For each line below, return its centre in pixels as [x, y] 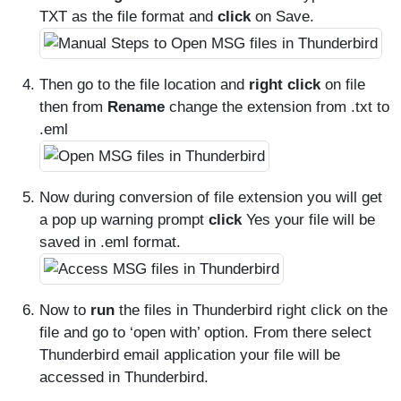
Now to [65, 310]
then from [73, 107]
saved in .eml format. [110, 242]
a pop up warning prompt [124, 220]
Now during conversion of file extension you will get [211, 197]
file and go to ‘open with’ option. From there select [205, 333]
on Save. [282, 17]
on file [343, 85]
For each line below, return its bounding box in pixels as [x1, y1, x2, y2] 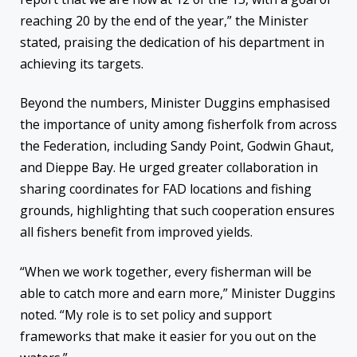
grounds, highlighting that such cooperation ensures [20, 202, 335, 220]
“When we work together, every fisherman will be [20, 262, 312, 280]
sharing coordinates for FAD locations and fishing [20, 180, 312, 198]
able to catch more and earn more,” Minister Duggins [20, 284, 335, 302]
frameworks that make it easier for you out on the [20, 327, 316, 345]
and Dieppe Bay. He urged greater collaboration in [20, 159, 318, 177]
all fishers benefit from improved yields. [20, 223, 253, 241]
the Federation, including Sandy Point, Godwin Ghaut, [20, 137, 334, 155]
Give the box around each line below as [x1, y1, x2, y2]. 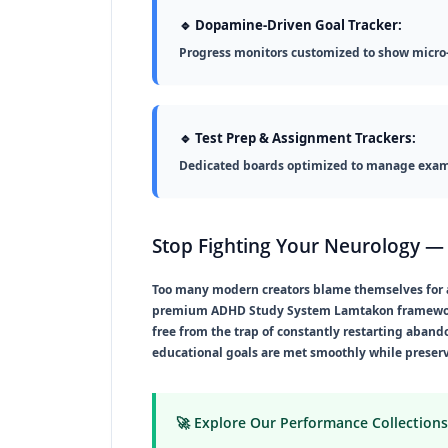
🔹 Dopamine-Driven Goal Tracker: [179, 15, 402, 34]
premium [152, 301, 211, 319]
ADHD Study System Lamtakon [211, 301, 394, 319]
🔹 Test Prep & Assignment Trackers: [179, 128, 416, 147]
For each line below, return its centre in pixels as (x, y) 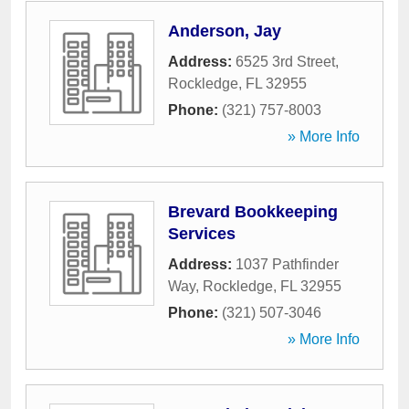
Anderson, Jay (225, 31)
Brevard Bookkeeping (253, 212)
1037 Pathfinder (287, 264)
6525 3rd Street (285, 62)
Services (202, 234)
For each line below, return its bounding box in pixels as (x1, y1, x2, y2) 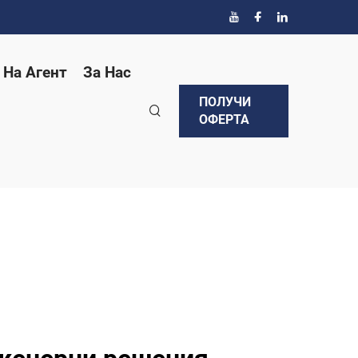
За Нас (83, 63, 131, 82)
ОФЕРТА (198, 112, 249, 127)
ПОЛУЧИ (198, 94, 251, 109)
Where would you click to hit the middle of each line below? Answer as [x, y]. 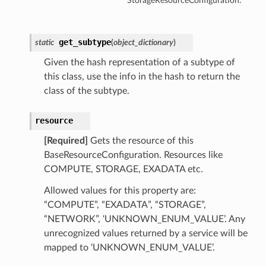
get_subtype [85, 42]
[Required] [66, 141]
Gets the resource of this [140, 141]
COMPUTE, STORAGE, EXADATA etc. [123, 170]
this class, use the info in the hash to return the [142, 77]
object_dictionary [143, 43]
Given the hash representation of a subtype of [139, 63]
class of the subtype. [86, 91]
□ □ □
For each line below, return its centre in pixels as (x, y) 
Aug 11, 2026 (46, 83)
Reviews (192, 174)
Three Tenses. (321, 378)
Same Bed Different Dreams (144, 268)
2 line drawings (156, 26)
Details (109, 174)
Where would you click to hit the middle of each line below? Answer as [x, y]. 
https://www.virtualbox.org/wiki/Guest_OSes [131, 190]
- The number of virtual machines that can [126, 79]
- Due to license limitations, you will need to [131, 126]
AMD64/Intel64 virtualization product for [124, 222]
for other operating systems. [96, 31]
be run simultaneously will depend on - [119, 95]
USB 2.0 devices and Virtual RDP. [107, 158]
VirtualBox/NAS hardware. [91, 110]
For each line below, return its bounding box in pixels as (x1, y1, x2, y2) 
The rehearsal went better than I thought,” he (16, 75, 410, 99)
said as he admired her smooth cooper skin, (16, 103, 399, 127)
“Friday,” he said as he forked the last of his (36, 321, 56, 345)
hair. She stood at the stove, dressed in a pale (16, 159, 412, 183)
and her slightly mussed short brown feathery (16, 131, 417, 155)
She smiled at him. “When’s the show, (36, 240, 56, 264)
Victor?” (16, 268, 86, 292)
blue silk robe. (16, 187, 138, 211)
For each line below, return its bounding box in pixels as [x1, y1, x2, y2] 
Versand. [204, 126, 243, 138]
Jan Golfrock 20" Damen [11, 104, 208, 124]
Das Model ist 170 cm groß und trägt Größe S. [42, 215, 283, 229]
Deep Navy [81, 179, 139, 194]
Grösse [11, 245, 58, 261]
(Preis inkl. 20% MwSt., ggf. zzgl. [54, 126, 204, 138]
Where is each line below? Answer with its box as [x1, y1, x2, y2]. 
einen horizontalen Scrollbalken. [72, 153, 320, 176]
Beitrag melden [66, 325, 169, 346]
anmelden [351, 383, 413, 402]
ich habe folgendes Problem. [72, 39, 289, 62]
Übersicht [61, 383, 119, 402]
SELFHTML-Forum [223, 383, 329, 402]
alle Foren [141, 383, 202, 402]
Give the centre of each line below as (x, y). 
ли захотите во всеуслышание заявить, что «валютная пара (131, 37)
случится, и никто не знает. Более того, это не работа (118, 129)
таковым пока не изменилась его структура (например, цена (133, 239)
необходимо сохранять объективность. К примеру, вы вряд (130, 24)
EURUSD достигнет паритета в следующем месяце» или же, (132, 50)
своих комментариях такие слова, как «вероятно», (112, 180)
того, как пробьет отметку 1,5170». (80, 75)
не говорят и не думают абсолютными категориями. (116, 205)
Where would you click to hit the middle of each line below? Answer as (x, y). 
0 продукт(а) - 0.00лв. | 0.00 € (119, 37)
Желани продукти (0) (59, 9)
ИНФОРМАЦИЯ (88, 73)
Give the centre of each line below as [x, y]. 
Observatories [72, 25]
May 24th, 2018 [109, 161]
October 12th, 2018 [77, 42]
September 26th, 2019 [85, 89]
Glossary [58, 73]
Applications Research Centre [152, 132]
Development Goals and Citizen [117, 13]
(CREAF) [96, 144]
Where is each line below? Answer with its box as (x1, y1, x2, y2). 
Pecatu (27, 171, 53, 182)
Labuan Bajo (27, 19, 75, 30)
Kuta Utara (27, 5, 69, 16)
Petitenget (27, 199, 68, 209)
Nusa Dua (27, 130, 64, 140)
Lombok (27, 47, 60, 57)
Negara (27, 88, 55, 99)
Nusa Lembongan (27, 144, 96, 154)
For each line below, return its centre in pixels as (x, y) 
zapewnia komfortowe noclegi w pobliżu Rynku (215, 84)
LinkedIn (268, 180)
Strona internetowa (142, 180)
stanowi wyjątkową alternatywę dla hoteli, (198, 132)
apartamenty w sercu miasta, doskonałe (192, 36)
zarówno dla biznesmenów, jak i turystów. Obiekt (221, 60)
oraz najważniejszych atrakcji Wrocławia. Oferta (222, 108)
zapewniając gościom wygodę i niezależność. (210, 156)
□ □ □
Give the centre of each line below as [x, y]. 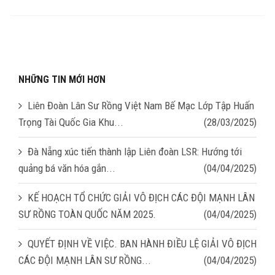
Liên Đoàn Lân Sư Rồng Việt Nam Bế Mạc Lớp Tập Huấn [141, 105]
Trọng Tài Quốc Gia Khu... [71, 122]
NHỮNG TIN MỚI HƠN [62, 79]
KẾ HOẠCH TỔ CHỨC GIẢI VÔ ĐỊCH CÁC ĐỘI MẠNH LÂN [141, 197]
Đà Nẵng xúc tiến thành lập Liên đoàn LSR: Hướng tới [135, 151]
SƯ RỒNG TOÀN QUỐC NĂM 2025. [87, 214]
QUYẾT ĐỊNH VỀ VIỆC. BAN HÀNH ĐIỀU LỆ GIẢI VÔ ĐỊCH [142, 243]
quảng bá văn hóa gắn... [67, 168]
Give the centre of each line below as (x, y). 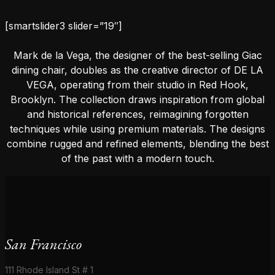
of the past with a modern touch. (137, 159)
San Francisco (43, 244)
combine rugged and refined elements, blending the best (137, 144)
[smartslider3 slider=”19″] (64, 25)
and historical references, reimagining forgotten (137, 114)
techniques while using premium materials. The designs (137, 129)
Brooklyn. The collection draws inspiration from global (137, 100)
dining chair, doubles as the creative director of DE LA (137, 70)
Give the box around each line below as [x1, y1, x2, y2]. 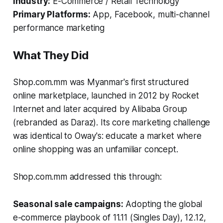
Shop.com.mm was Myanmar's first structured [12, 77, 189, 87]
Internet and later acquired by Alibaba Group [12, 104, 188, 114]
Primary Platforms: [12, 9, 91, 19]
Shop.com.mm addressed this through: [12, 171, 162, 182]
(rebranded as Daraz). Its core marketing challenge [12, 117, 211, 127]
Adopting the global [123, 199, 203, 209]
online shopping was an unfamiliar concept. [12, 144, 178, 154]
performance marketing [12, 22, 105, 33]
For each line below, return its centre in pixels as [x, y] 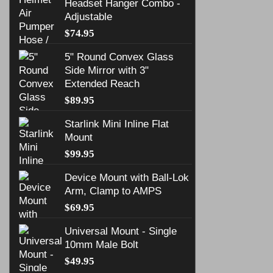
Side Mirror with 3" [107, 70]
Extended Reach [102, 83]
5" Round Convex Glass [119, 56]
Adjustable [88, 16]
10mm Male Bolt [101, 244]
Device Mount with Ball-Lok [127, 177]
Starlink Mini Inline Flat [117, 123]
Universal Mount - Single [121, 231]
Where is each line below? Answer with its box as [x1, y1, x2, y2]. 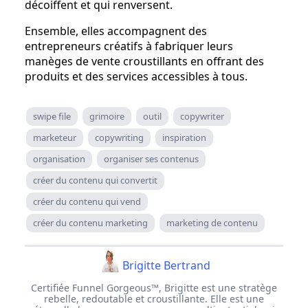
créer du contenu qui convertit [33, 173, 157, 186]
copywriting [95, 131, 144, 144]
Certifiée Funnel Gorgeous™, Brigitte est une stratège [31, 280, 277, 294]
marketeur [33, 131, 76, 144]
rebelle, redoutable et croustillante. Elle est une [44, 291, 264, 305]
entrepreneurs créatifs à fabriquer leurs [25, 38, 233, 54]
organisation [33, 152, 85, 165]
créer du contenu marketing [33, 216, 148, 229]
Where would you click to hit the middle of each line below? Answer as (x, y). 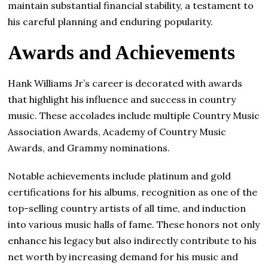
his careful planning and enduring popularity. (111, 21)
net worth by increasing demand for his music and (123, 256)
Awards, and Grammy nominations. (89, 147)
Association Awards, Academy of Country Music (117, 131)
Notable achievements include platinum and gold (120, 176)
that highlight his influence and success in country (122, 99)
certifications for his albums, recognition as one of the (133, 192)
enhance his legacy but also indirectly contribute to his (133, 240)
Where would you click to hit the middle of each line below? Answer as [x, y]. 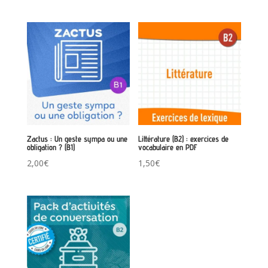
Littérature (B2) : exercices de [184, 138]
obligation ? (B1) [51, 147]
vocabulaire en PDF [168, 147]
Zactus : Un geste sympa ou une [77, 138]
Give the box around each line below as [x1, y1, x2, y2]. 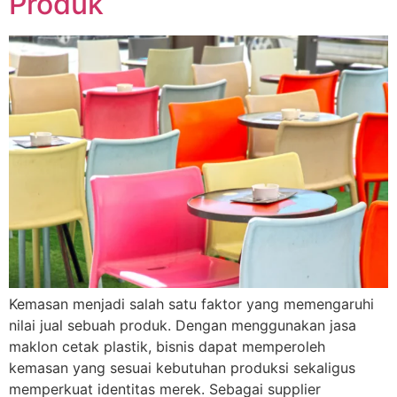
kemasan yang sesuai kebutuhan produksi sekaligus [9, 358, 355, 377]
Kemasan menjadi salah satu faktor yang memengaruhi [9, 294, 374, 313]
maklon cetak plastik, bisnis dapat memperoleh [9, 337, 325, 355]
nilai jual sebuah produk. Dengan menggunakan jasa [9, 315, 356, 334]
□ □ □
Look through the entries above, and wherever a line holds the word "Awards", copy it.

Awards, and Grammy nominations. (89, 147)
Association Awards, Academy of Country Music (117, 131)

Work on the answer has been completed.